# Suffix Array Algorithms Analysis


This notebook summarizes analysis for certain algorithms that build the [suffix array](
https://en.wikipedia.org/wiki/Suffix_array) data structure, classified according to their complexities.

1. **Radix Sort** - *O(n log^2 n)*
2. **Counting Sort** - *O(n log n)*
3. **DC3 Algorithm** - *O(kn)*

Conclusion summary:
- Radix Sort beats DC3 and Counting Sort for small random text (length < 1000) with lots of letters.
- Counting Sort, though having a better theoretical complexity, is slower than Radix Sort in most cases.
- Counting Sort is only better than Radix Sort in cases when the number of distinct letters is small.
- DC3 beats Counting Sort in all test cases.
- DC3 beats Radix Sort for all large text (length > 1000)


In [15]:
cd ../../../

B:\Rico\Dev\GitHub\WebRico\src


In [641]:
from rico.backend.strings.suffix import SuffixArray

In [677]:
# Testing
trial_text = []

import cProfile, os, pstats
from random import randint

def statistics(algorithm):
    return os.path.join('rico', 'backend', 'notebook', 'suffix array ' + algorithm + ' stats')

def generate_text(trials=10, text_length=1000, letters=26):
    print 'Trials:', trials
    print 'Text length:', text_length
    print 'Letters:', letters
    print ''
    global trial_text
    if isinstance(text_length, int):
        text_length = (text_length, text_length)
    trial_text = [''.join([chr(randint(0, letters - 1) + (ord('A') if letters <= 26 else 1)) for i in xrange(randint(text_length[0], text_length[1]))]) for i in xrange(trials)]

results = {}
def perform_algorithm(algorithm):
    global results
    results[algorithm] = []
    for text in trial_text:
        results[algorithm].append(SuffixArray(text, algo=algorithm))

def profiler(algorithm):
    cProfile.run('perform_algorithm("%s")' % algorithm, statistics(algorithm))
    print 'Algorithm:', algorithm
    pstats.Stats(statistics(algorithm)).strip_dirs().sort_stats(-1).print_stats()

def test(trials=10, text_length=10000, letters=5):
    generate_text(trials=trials, text_length=text_length, letters=letters)
    for algorithm in SuffixArray.algorithms:
        %time perform_algorithm(algorithm)
        print '(%s)\n' % algorithm
    L = list(results)
    for i in xrange(len(L)):
        for j in xrange(i + 1, len(L)):
            algo1, algo2 = L[i], L[j]
            print '(%s == %s)?' % (algo1, algo2), results[algo1] == results[algo2]

In [682]:
test(trials=1000, text_length=(1, 100), letters=26)

Trials: 1000
Text length: (1, 100)
Letters: 26

Wall time: 233 ms
(radix sort)

Wall time: 459 ms
(counting sort)

Wall time: 340 ms
(dc3)

(radix sort == counting sort)?
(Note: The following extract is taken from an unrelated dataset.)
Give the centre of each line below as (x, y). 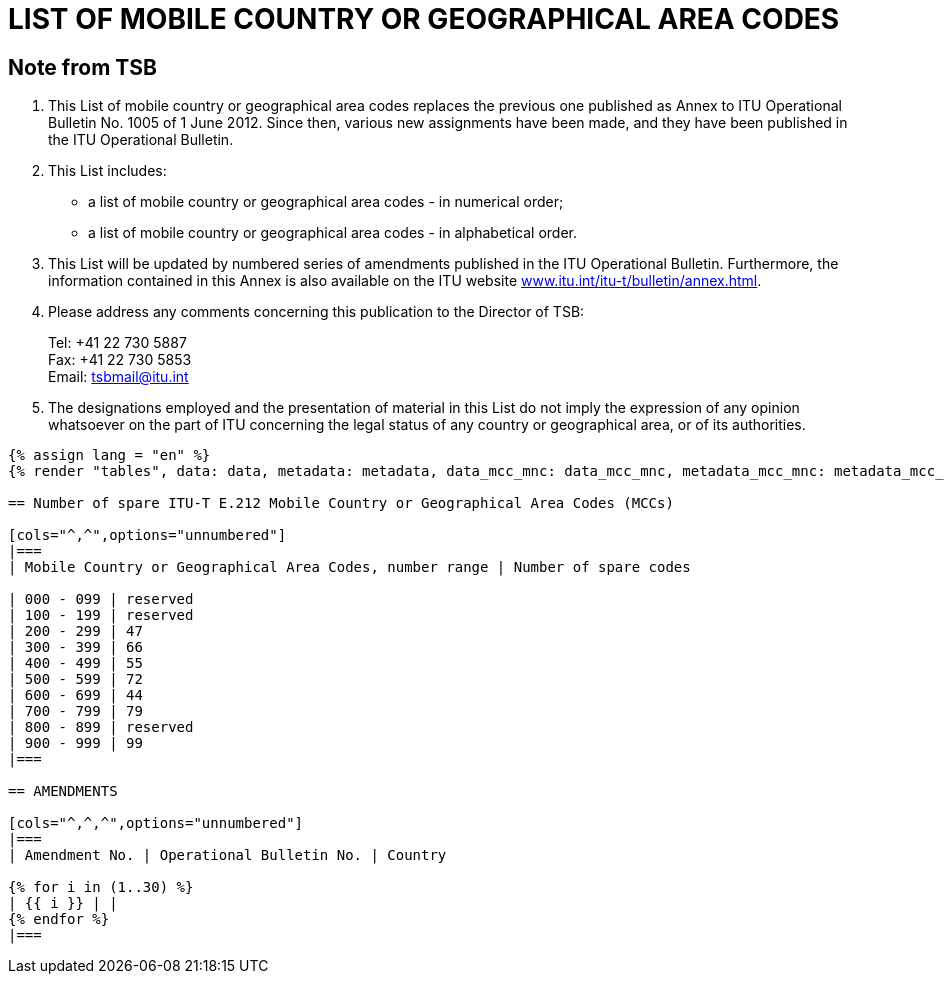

True
(radix sort == dc3)? True
(counting sort == dc3)? True


In [683]:
test(trials=5, text_length=100000, letters=1)

Trials: 5
Text length: 100000
Letters: 1

Wall time: 12.3 s
(radix sort)

Wall time: 10.3 s
(counting sort)

Wall time: 4.32 s
(dc3)

(radix sort == counting sort)? True
(radix sort == dc3)? True
(counting sort == dc3)? True


In [688]:
test(trials=5, text_length=100000, letters=2)

Trials: 5
Text length: 100000
Letters: 2

Wall time: 10.6 s
(radix sort)

Wall time: 18.1 s
(counting sort)

Wall time: 4.99 s
(dc3)

(radix sort == counting sort)? True
(radix sort == dc3)? True
(counting sort == dc3)? True


In [684]:
test(trials=100, text_length=(1000, 5000), letters=5)

Trials: 100
Text length: (1000, 5000)
Letters: 5

Wall time: 3.57 s
(radix sort)

Wall time: 4.47 s
(counting sort)

Wall time: 1.68 s
(dc3)

(radix sort == counting sort)? True
(radix sort == dc3)? True
(counting sort == dc3)? True


In [685]:
test(trials=100, text_length=(1000, 5000), letters=26)

Trials: 100
Text length: (1000, 5000)
Letters: 26

Wall time: 2.77 s
(radix sort)

Wall time: 4.81 s
(counting sort)

Wall time: 1.69 s
(dc3)

(radix sort == counting sort)? True
(radix sort == dc3)? True
(counting sort == dc3)? True


In [686]:
test(trials=10, text_length=50000, letters=50)

Trials: 10
Text length: 50000
Letters: 50

Wall time: 5.72 s
(radix sort)

Wall time: 14 s
(counting sort)

Wall time: 3.12 s
(dc3)

(radix sort == counting sort)? True
(radix sort == dc3)? True
(counting sort == dc3)? True


In [687]:
test(trials=1, text_length=1000000, letters=10)

Trials: 1
Text length: 1000000
Letters: 10

Wall time: 17.8 s
(radix sort)

Wall time: 44.6 s
(counting sort)

Wall time: 10.2 s
(dc3)

(radix sort == counting sort)? True
(radix sort == dc3)? True
(counting sort == dc3)? True